2:12-cv-4418, 2014 WL 6675934, at *3 (D.N.J. Nov. 25, 2014) (ammonia leak);
Motorists Mut. Ins. v. Hardinger, 131 F. App’x 823, 825–26 (3d Cir. 2005) (bacteria in
water); Sullivan v. Standard Fire Ins., No. 515, 2007, 2008 WL 361141, at *3 (Del.
Feb. 11, 2008) (mold); Oregon Shakespeare Festival Ass’n v. Great Am. Ins., No. 1:15cv-1932, 2016 WL 3267247, at *7 (D. Or. June 7, 2016) (soot and smoke from wildfire)
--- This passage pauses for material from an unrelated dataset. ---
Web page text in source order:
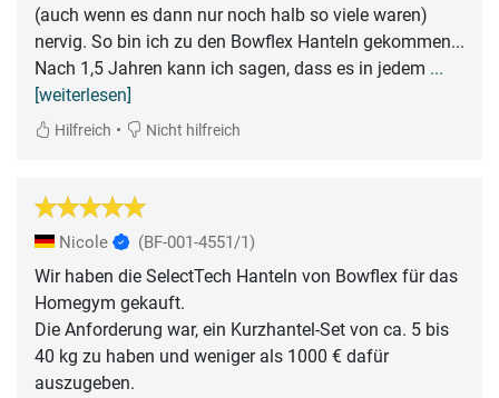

(vacated by stipulated dismissal). Their details are less important in light of the far
more recent and precise Covid caselaw discussed above. As the Sixth Circuit noted,
even mold causes some physical alteration to property that the Covid virus
apparently does not. See Santo’s, 15 F.4th at 402–04 (“The novel coronavirus did not
physically affect the property in the way, say, fire or water damage would.”).
In line with apparently every circuit in the nation and the majority of district
courts—including those in Kentucky—this Court grants Great Northern’s motion to
dismiss (DN 5) because the policy does not cover business income lost as a result of
Covid-19 shutdown orders or the virus itself.